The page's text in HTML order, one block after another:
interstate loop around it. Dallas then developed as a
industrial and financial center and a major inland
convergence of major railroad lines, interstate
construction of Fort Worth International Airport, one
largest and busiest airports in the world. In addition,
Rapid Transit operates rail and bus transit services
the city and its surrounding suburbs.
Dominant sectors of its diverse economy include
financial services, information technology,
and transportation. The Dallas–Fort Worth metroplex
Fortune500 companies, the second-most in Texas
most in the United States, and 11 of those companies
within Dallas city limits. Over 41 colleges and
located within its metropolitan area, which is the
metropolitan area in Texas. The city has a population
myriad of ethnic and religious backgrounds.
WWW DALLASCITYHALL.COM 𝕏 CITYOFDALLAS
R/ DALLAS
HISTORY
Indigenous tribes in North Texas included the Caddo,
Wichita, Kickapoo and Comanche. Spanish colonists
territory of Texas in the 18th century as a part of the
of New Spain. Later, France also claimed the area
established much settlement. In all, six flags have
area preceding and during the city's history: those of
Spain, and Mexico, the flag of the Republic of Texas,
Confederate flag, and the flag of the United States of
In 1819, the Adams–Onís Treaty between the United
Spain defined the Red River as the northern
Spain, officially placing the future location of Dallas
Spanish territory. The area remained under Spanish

⁂

Work instructions:
Go through the entries and copy each line holding the string "Spanish".

Answer to the problem:
Wichita, Kickapoo and Comanche. Spanish colonists
Spanish territory. The area remained under Spanish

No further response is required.